The intranet team must also experiment, introduce things and then remove them again, and iterate quickly, moving step-by-step toward solving their employees' problems.
Coincidences are also important. Ideas that have the potential to propel the project will certainly come from many areas within the organization and throughout the hierarchy. There might be a student employee, working on his thesis, poring over something small or specific, which could be valuable to the entire intranet implementation project. The project team should canvas ideas from throughout the company with their eyes peeled. Start documenting everything in a social intranet, thereby making it “official” - this is good start miss fewer coincidences and good ideas.
Change comes about in the team
In physics, there are outliers who, by virtue of their spirit, have single-handedly revolutionized science. But there are not many of them. Einstein was one such genius, Newton another, and then one has to go all the way back to Galilei, Kepler and Copernicus to find someone similar. And even the brilliant Newton played down his own significance:
“If I have seen further, it is by standing on the shoulders of giants”.
Modern science was and is a team sport. We owe quantum mechanics not only to Heisenberg and Schroedinger but also to Niels Bohr, Max Born, Wolfgang Pauli, Paul Dirac and a multitude of other physicists. The Big Bang Theory was contributed to by dozens or, more likely, hundreds of researchers throughout generations – from Lemaitre with his early idea of an exploding primal atom to Hubble and his discovery of red shift through to the COBE Team, which in 1992 proved the existence of the tiny oscillations in cosmic background radiation , predicted by that theory, thus facilitating the ultimate rise of the Big Bang Theory.
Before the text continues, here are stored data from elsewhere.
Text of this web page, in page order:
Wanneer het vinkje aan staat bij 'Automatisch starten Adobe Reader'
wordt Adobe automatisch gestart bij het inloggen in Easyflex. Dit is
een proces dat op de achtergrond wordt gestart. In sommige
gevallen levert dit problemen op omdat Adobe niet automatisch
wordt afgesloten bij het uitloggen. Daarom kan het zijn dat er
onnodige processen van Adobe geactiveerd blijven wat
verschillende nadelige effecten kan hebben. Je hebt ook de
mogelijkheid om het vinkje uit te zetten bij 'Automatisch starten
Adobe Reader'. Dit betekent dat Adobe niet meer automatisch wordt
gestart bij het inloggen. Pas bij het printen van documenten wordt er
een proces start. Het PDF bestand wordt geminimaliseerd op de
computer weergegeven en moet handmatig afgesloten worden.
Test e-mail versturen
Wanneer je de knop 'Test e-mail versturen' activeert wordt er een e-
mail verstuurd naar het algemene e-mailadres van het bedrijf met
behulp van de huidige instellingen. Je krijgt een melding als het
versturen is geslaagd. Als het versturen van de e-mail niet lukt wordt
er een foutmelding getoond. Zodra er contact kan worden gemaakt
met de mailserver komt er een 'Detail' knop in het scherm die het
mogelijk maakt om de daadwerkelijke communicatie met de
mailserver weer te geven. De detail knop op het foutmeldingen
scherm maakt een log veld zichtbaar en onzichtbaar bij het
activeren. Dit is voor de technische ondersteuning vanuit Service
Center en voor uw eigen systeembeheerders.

In big business too, there is rarely a single person who re-jigs everything for the better, or who is even able to do it alone. In a corporation with 20,000 people, no one individual can establish a new collaboration culture and intranet on such a large scale.
Change does require leadership, but the true leader in this context rarely the one at the very top. Real change toward a digital collaboration culture is not driven by mandated instructions and similar business dramatics, but from the lower ranks and from the middle, from a team with stakeholders from as many areas of the business as possible. If there are also external partners who have successfully been involved with such changes multiple times - all the better.
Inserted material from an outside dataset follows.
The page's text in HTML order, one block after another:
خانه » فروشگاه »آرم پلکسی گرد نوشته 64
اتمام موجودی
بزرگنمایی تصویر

If multiple people from various areas of the business are of the opinion that things are not running perfectly, it is probably quite simple to find colleagues and form a team to help propel a grass-roots project. There will presumably also be someone who will ensure that productivity increases, that the costs of internal projects decrease, that such a thing as - magic word! - 'knowledge management' is implemented. These people are not difficult to identify, and in a group of like-minded people, they will gladly contribute to and drive change for the benefit of all and for the good of the organization.
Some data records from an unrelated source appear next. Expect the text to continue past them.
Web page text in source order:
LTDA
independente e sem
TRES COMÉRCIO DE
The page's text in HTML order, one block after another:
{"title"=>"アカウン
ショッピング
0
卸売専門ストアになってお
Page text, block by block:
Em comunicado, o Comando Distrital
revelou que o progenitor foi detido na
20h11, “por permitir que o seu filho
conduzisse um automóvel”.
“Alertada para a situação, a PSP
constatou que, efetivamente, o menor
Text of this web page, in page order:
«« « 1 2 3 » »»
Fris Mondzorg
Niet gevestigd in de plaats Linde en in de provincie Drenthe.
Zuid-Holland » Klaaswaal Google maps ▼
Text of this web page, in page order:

Theories are never final, and neither are intranets
A mathematical proof, once made, is ultimately valid - anywhere and everywhere in the universe and until the end of time. Can a scientific theory also be final and ultimate ? No, because of its very nature. A theory, though it might be backed by a massive amount of evidence, cannot be absolutely proven, and will remain forever refutable: One single observation contradicting its predictions an bring about its (at least partial) downfall.
Einstein demonstrated that Newton’s theory of gravitation does present a good model of one segment of physical reality but not in all cases - Newton's theory wasn't general enough. Relativity theory and quantum mechanics are like cat and dog and, which resist being consistently reconciled - both theories have their limits and do not describe the entirety of physical reality. (One day, there might exist a Theory of Everything – the most prominent attempts are String Theory and loop quantum gravity – but scientists are still a long way off.)
That is no less true of the social intranet. It is only definitive and ultimate if it is dead and nobody uses it any more. A healthy intranet changes constantly, beyond the purely content-related components and the user-generated content, just as it should.
It is true that change itself is not a virtue - there are a great many changes for the worse. But even in businesses, many people are keen not to put up with the status quo. In light of the increasingly more complex world of business, any other attitude would be dangerous.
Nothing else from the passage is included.